Some of our belief in the future hinges around the absolute size of the Indian population (roughly 1.1 billion and equivalent to 17% or so of the global population), and a belief that rising per capita incomes will translate into robust earnings growth for companies geared into the domestic economy. However, most of our enthusiasm revolves around the raft of reforms that Modi has ushered in: red tape has been cut; the tax code has simplified; and inefficiencies in the banking sector are being addressed. In addition, rules over foreign investment have been eased, infrastructure spending has been pushed to record levels, and the basic framework needed to support a new digital economy has also been installed. All of this is designed to foster competition and innovation whilst driving high rates of growth in the economy. We believe that the full benefit of the reforms has yet to be seen and, in our view, there is plenty of scope for the market to head higher over time.
With the dollar rally subsiding where do you see sterling moving from here?
We can break this question into three parts: what is moving the dollar, what is moving the pound and what is happening in the rest of the world?

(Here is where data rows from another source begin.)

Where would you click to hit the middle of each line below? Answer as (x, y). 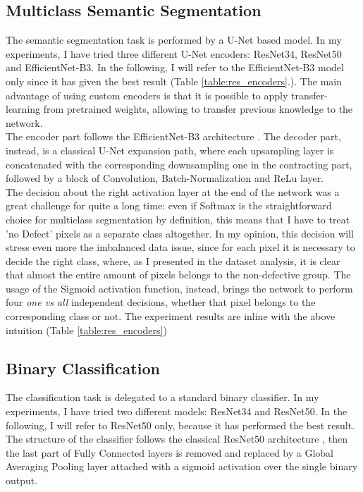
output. (22, 480)
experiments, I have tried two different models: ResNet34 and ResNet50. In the (177, 411)
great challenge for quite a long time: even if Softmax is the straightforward (169, 205)
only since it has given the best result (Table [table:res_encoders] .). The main (174, 81)
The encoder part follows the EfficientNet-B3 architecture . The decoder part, (173, 136)
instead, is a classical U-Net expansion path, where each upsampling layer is (170, 150)
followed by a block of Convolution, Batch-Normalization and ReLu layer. (165, 178)
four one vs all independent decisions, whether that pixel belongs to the (161, 302)
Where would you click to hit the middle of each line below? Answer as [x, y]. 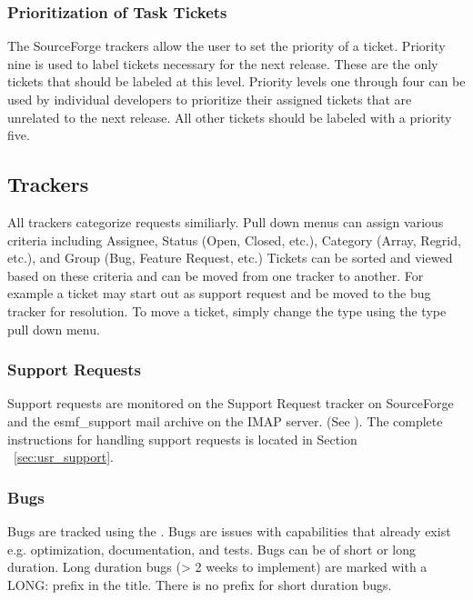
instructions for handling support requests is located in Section [182, 439]
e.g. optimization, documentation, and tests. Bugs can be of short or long [211, 549]
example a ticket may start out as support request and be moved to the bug [219, 293]
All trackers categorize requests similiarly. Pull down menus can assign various [226, 221]
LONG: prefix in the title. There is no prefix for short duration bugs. [200, 584]
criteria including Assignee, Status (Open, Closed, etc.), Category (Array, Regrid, [234, 240]
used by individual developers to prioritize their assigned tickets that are [210, 99]
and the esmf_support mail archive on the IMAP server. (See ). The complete [225, 420]
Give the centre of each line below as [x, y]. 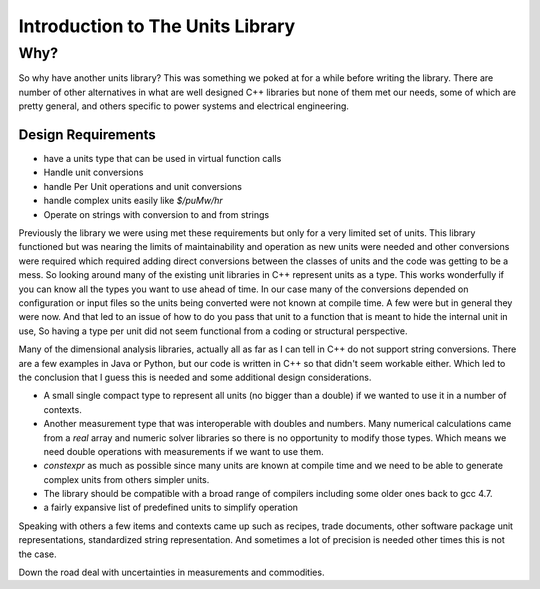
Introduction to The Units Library [157, 26]
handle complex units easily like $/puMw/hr [133, 201]
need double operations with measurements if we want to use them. [183, 451]
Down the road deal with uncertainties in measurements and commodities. [171, 572]
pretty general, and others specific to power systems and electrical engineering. [184, 106]
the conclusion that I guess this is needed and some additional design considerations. [195, 377]
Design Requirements [87, 134]
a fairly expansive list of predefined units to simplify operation [171, 507]

Firstly, the dollar has rallied as interest rate expectations have risen and on expectations that President Trump’s tax and spending policies will boost the US economy. Doubts have crept in as to how much he will be able to do, particularly following the failure to pass his proposal for replacing Obamacare, and as a result the dollar rally in trade weighted terms appears to have petered out. Predicting what Trump wants to do against what he is able to do is a difficult game to play. A Republican Congress should give him an easier ride but, as we have seen with healthcare, it cannot be taken for granted.
Secondly, the pound appears to be all about Brexit. If the UK gets get a good trade deal and the negotiations go well then we may expect much of the falls of last year to be reversed. If we have a hard Brexit then the currency may decline further. Since the referendum vote the UK economy appears to be holding up well but inflation is moving up in the short term. If prices rise faster than wages, as seems likely, then this may constrain UK economic growth. The UK and EU have yet to get into serious negotiations and do not agree on the agenda yet. For now it looks as if the pound will trade around current levels until we get more clarity on the negotiations.
Finally, economic statistics elsewhere are picking up even in Europe. Forecasting currencies is never easy and has also been a case of looking for the least unattractive option. Which, in recent times, has often been the dollar where the economy recovered from the financial crisis and interest rates looked as if they would rise sooner than in other parts of the world. This has now been largely priced into markets and at our latest Investment Committee we moved from positive on the US dollar to neutral.
If we are purely looking at the dollar sterling exchange rate we expect it to continue in the range of 1.20 to 1.26 for the time being, but beware of political developments.